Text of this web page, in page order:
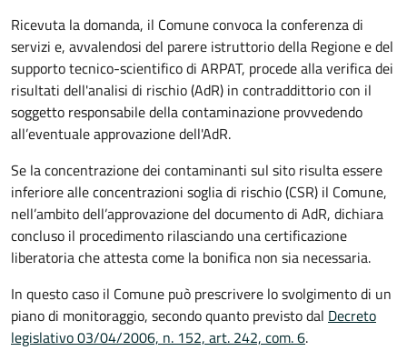
Ricevuta la domanda, il Comuneconvoca la conferenza di
servizi e, avvalendosi del parere istruttorio della Regione e del
supporto tecnico-scientifico di ARPAT, procede alla verifica dei
risultati dell'analisi di rischio (AdR) in contraddittorio con il
soggetto responsabile della contaminazione provvedendo
all’eventuale approvazione dell'AdR.
Se la concentrazione dei contaminanti sul sito risulta essere
inferiore alle concentrazioni soglia di rischio (CSR) il Comune,
nell’ambito dell’approvazione del documento di AdR, dichiara
concluso il procedimento rilasciando una certificazione
liberatoria che attesta come la bonifica non sia necessaria.
In questo caso il Comune può prescrivere lo svolgimento di un
piano di monitoraggio, secondo quanto previsto dal Decreto
legislativo 03/04/2006, n. 152, art. 242, com. 6.
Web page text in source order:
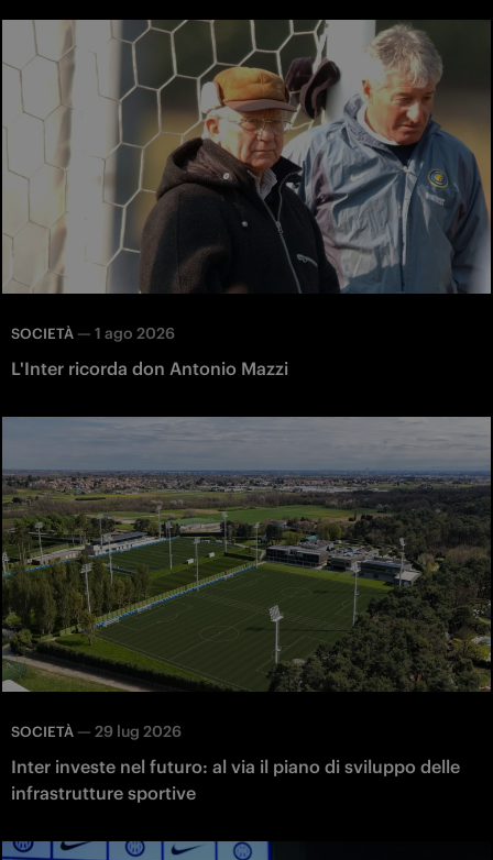
SOCIETÀ — 1 ago 2026
L'Inter ricorda don Antonio Mazzi
SOCIETÀ — 29 lug 2026
Inter investe nel futuro: al via il piano di sviluppo delle
infrastrutture sportive
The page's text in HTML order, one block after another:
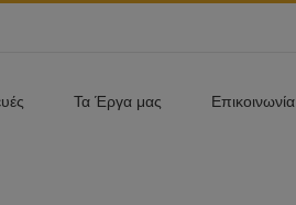
Τα Έργα μας Επικοινωνία
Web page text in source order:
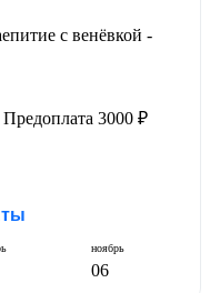
с венёвкой -
Предоплата 3000 ₽
ноябрь
06
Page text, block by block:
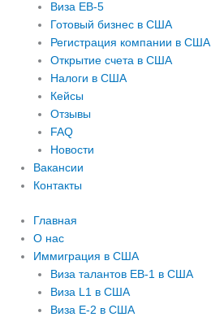
Виза EB-5
Готовый бизнес в США
Регистрация компании в США
Открытие счета в США
Налоги в США
Кейсы
Отзывы
FAQ
Новости
Вакансии
Контакты
Главная
О нас
Иммиграция в США
Виза талантов EB-1 в США
Виза L1 в США
Виза E-2 в США
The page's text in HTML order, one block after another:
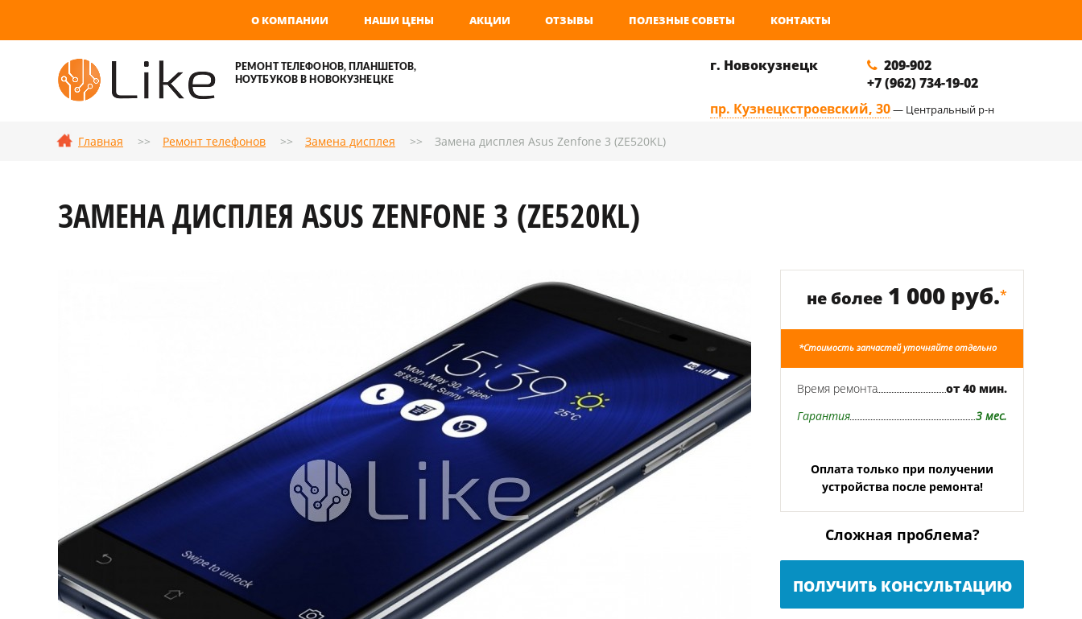
О КОМПАНИИ НАШИ ЦЕНЫ АКЦИИ ОТЗЫВЫ ПОЛЕЗНЫЕ СОВЕТЫ КОНТАКТЫ
РЕМОНТ ТЕЛЕФОНОВ, ПЛАНШЕТОВ,
НОУТБУКОВ В НОВОКУЗНЕЦКЕ
г. Новокузнецк
209-902
+7 (962) 734-19-02
пр. Кузнецкстроевский, 30— Центральный р-н
Главная Ремонт телефонов Замена дисплея Замена дисплея Asus Zenfone 3 (ZE520KL)
ЗАМЕНА ДИСПЛЕЯ ASUS ZENFONE 3 (ZE520KL)
не более 1 000 руб.*
*Стоимость запчастей уточняйте отдельно
Время ремонта
от 40 мин.
Гарантия
3 мес.
Оплата только при получении
устройства после ремонта!
Сложная проблема?
ПОЛУЧИТЬ КОНСУЛЬТАЦИЮ
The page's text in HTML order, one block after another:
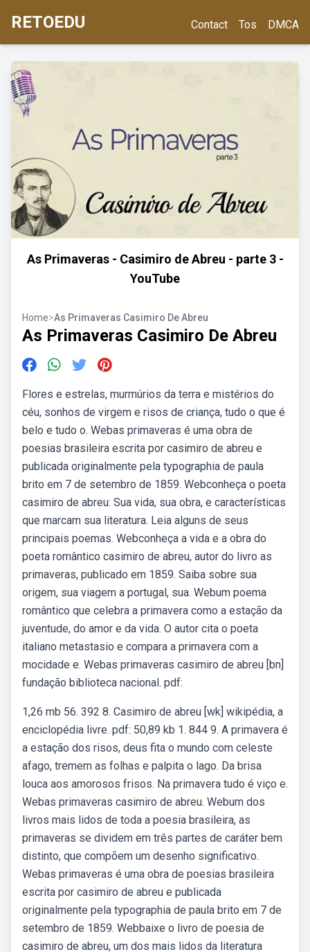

+===+

#### Required work:
Go through the listing and say how many lines contain the string "della", offering only the number.

#### Answer box:
2